The night also saw the launch of three teaching and research centres under the SOAS-MUC partnership.

They were the Professor W. C. Ekow Daniels Centre for African Studies, the Professor Sir Roy Goode QC Centre for Commercial Law and the Professor Spyridon Flogaitis Centre for Public Law and Policy, which was established in collaboration with the European Public Law Organisation.

The centres, according to Mr Ansa-Asare, were named after the world’s leading scholars in their fields, who had also personally been involved in and supportive of the growth of MUC.

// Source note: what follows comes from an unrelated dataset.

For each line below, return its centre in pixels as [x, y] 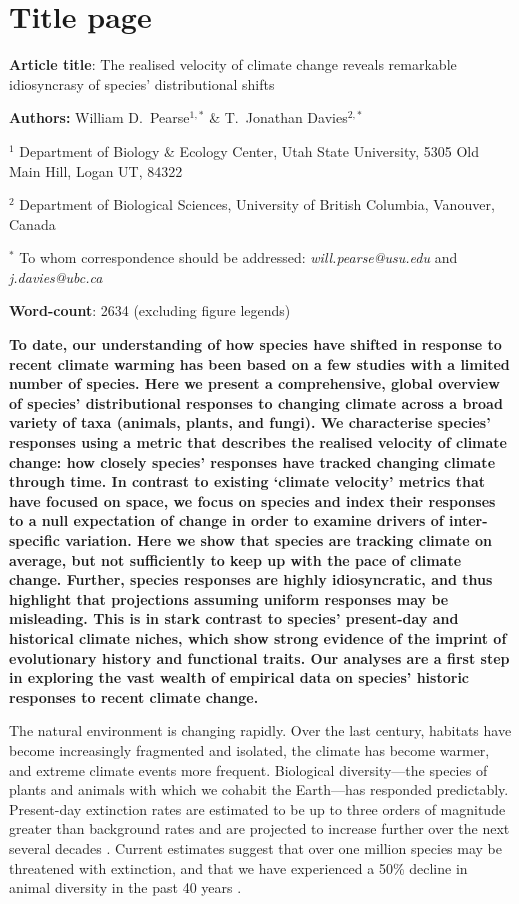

The event was attended by dignitaries from academia, corporate and international development spheres, members of the diplomatic corps and MUC alumni.
Notable among the personalities were former President J A Kufuor, Ambassador D. K. Osei, Prof. Akua Kuenyehia and Mr Azumah Nelson.

Mutual opportunity

The Director of SOAS, Baroness Valerie Amos, for her part, said the partnership between the two institutions would help strengthen the “already strong bond between SOAS and Ghana”.

She said with a changing world, academia was also bound to change and, therefore, the need to create innovative means of advancing teaching and learning such as the partnership between the two institutions.

With the partnership, Baroness Amos said Ghanaian students would have the opportunity to benefit from SOAS’s enormous teaching facilities, including its Centre of Excellence for African Studies which covered politics, law, anthropology and business among others.